La Dépêche – Lors des réunions gouvernementales, il y a ce que dit le président à tous les ministres présents pour les galvaniser à bien remplir leurs missions. Mais il y a aussi les apartés que tient le président avec ses plus proches collaborateurs notamment le PM et son Dircab.
Chaque semaine, le président rappelle, lors des réunions hebdomadaires du gouvernement, aux ministres ce qui est attendu d’eux. D’abord «être efficace» et de «s’investir politiquement». C’est-à-dire descendre dans l’arène politique.
Mais il les met surtout en garde contre «l’indélicatesse avec les deniers publics». Une mission “ingrate” qui risquerait de “se retourner politiquement” contre lui.
Des détourneurs nés sous de “bonnes étoiles”
Rare celui qui connait aujourd’hui, comme le premier Ministre, Mokhtar Ould Diaye, les rouages et les secrets bien gardés des pratiques de l’Administration publique, pour l’avoir vue à l’expérience quelques années au moins aux commandes du ministère des finances ; celui par lequel transite toutes atteintes à la chose publique.

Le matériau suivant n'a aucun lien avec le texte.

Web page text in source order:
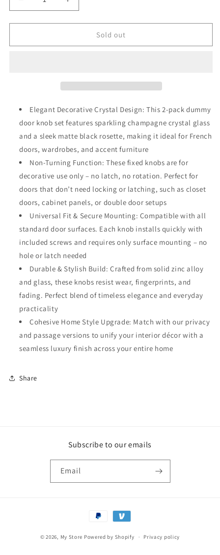
Decrease
quantity
for
Pack
Non-
Turning
Crystal
Glass
Handle
with
Black
Rosette
–
Knob
Set
for
French
Doors,
Closets,
Cabinets,
Interior
Décor
Increase
quantity
for
Pack
Non-
Crystal
Glass
Handle
with
Matte
Black
Rosette
–
Knob
Set
for
French
Doors,
Closets,
Cabinets,
Interior
Sold out
Elegant Decorative Crystal Design: This 2-pack dummy
door knob set features sparkling champagne crystal glass
and a sleek matte black rosette, making it ideal for French
doors, wardrobes, and accent furniture
Non-Turning Function: These fixed knobs are for
decorative use only – no latch, no rotation. Perfect for
doors that don’t need locking or latching, such as closet
doors, cabinet panels, or double door setups
Universal Fit & Secure Mounting: Compatible with all
standard door surfaces. Each knob installs quickly with
included screws and requires only surface mounting – no
hole or latch needed
Durable & Stylish Build: Crafted from solid zinc alloy
and glass, these knobs resist wear, fingerprints, and
fading. Perfect blend of timeless elegance and everyday
practicality
Cohesive Home Style Upgrade: Match with our privacy
and passage versions to unify your interior décor with a
seamless luxury finish across your entire home
Share
Subscribe to our emails
Email
Payment
methods
© 2026, My Store Powered by Shopify Privacy policy
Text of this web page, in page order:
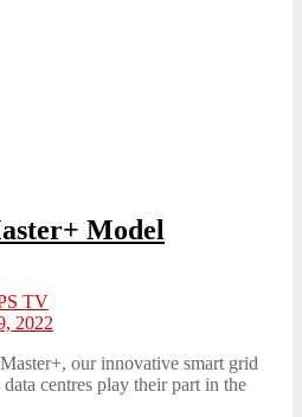
Model
TV
2022
our innovative smart grid
centres play their part in the
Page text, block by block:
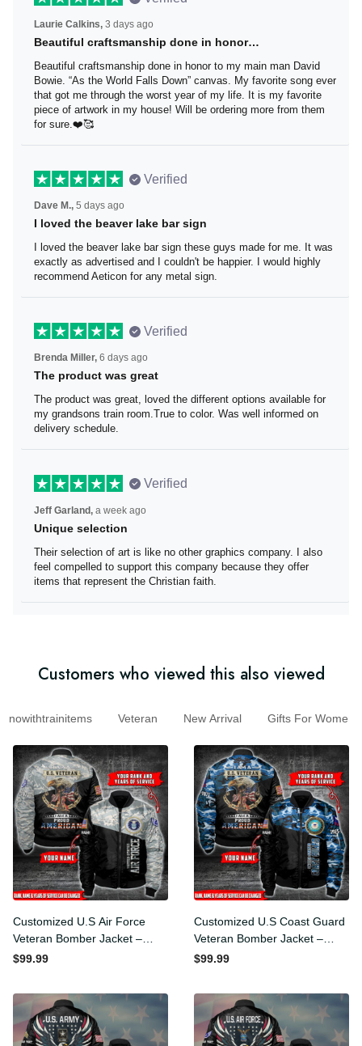
Laurie Calkins,3 days ago
Beautiful craftsmanship done in honor…
Beautiful craftsmanship done in honor to my main man
David Bowie. “As the World Falls Down” canvas. My
favorite song ever that got me through the worst year of
my life. It is my favorite piece of artwork in my house! Will
be ordering more from them for sure.❤️🥰
Verified
Dave M., 5 days ago
I loved the beaver lake bar sign
I loved the beaver lake bar sign these guys made for me.
It was exactly as advertised and I couldn't be happier. I
would highly recommend Aeticon for any metal sign.
Verified
Brenda Miller, 6 days ago
The product was great
The product was great, loved the different options
available for my grandsons train room.True to color. Was
well informed on delivery schedule.
Verified
Jeff Garland,a week ago
Unique selection
Their selection of art is like no other graphics company. I
also feel compelled to support this company because
they offer items that represent the Christian faith.
Customers who viewed this also viewed
nowithtrainitems Veteran New Arrival Gifts For
Customized U.S Air Force
Veteran Bomber Jacket –
Bomber Jacket
$99.99
Customized U.S Coast
Guard Veteran Bomber
Jacket – Bomber Jacket
$99.99
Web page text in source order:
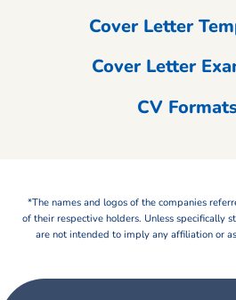
Cover Letter
Cover Letter
CV
*The names and logos of the companies
of their respective holders. Unless specifically
are not intended to imply any affiliation or
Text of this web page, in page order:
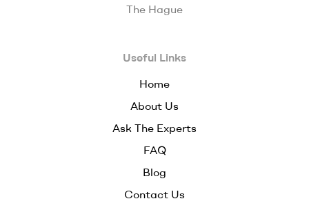
The Hague
Useful Links
Home
About Us
Ask The Experts
FAQ
Blog
Contact Us
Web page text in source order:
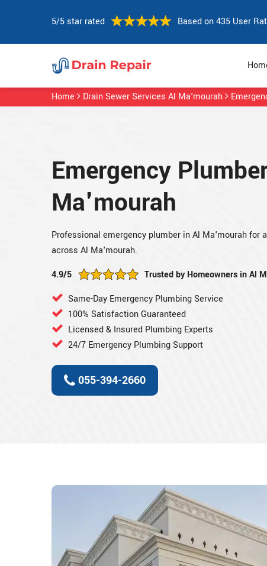
5/5 star rated Based on 435 User
Home Drain Sewer Services Al Ma'mourah
Emergency
Ma'mourah
Professional emergency plumber in Al Ma'mourah for
across Al Ma'mourah.
4.9/5
Trusted by Homeowners in Al
Same-Day Emergency Plumbing Service
100% Satisfaction Guaranteed
Licensed & Insured Plumbing Experts
24/7 Emergency Plumbing Support
055-394-2660
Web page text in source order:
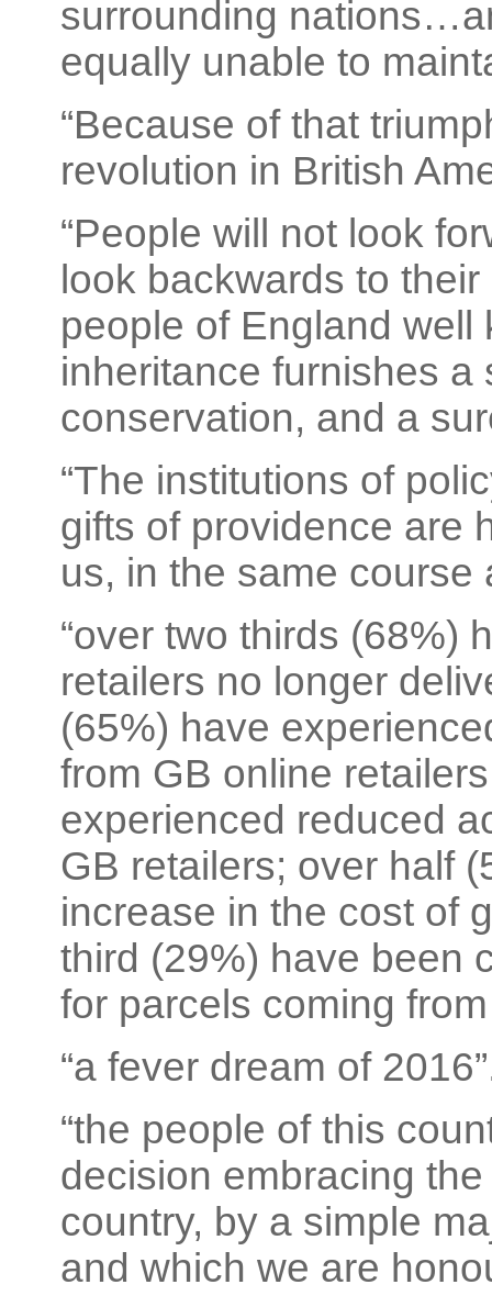
surrounding
equally unable to
“Because of that
revolution in British
“People will not look
look backwards to
people of England well
inheritance furnishes a
conservation, and a
“The institutions of
gifts of providence are
us, in the same course
“over two thirds (68%)
retailers no longer
(65%) have
from GB online
experienced reduced
GB retailers; over half
increase in the cost of
third (29%) have been
for parcels coming from
“a fever dream of
“the people of this
decision embracing
country, by a simple
and which we are
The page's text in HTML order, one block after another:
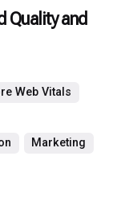
Quality and
Web Vitals
Marketing
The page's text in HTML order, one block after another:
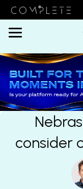
Menu
consider

Le PM se sait mal aimé par un grand pan des acteurs économiques notamment qu’il n’avait pas ménagés sous l’ancien régime. Si l’on ne nie pas ses qualités personnelles, aurait-il les coudées franches ou parfois simplement le courage de faire bouger les lignes ? Pourra-t-il (ou voudra-t-il) mettre le pied dans la ruche de l’Etat profond au risque d’essuyer des salves des mentors présumés des détourneurs des deniers publics ?
Est-ce que le président lui servira de bouclier contre les vagues d’attaques contre lui de certains segments aujourd’hui bien introduits dans le sérail présidentiel. Il en coûtera, sans doute, au premier Ministre pour faire respecter la chose publique sachant qu’au départ l’Inspection générale de l’Etat, bras armé du gouvernement dans la lutte contre la gabegie, est, depuis une encablure, logée à la présidence et dépend donc directement du président de la République lui-même.
Mais le premier Ministre continue, cependant, d’avoir entre ses mains d’autres outils de contrôle de gestion des deniers de l’Etat qu’il pourrait actionner pour aiguillonner l’IGE sur les pratiques néfastes des administrateurs ?
Après l’euphorie, le désarroi
Le président et le Pm savent pourtant que les temps sont durs. C’est sans doute ce qu’ils se disent hors micro depuis l’investiture du président. Ils devraient aussi penser à trouver des solutions idoines aux préoccupations d’une majorité de mauritaniens qui n’arrivent pas à joindre les bouts. Et ce n’est pas du tout rassurant à l’orée d’un dernier mandat présidentiel qui restera gravé dans la mémoire collective des mauritaniens comme le meilleur ou le pire des souvenirs du président Ghazaouni.
Maintenant passée l’euphorie du succès et alors que tous les ministres (mais aussi les secrétaires généraux des départements) ont pris leurs positions dans les startingblocks, l’heure est à l’action. Une action qui aurait pu être « sereine » du fait de la disparition des radars d’une opposition sacrifiée par l’émiettement ou même l’implosion programmée.
Il y a, en effet, de moins en moins de contrepouvoirs significatifs pour faire pression sur le nouveau gouvernement. Biram Dah Abeid, l’un des rares opposants encore en vue, semble s’être auto-éclipsé ces derniers temps. L’Opposition s’exprime plus aujourd’hui bien à travers un wokisme numérique que par des mobilisations de terrain ou des meetings de partis politiques. Reconnaissons, cependant, que cette opposition virtuelle, fait en tout cas tâche d’huile dans l’opinion.
L’affaire de la CNSS, pour l’exemple ?
Face à la faiblesse des investigations et enquêtes indépendantes pour démystifier les décideurs politiques, faut-il croire que la campagne de transparence est inaugurée avec la récente affaire de limogeage de l’ancien directeur de la CNSS, Ould Taleb Amar, du fait d’un concours de recrutement controversé ? C’est véritablement l’arbre qui cache la forêt.
Le nouveau premier Ministre s’est forgé la réputation d’un commis de l’Etat, sans état d’âme. Loin donc d’être inquiété, le nouveau premier Ministre, fait montre d’une volonté irrévocable d’assainir les finances publiques.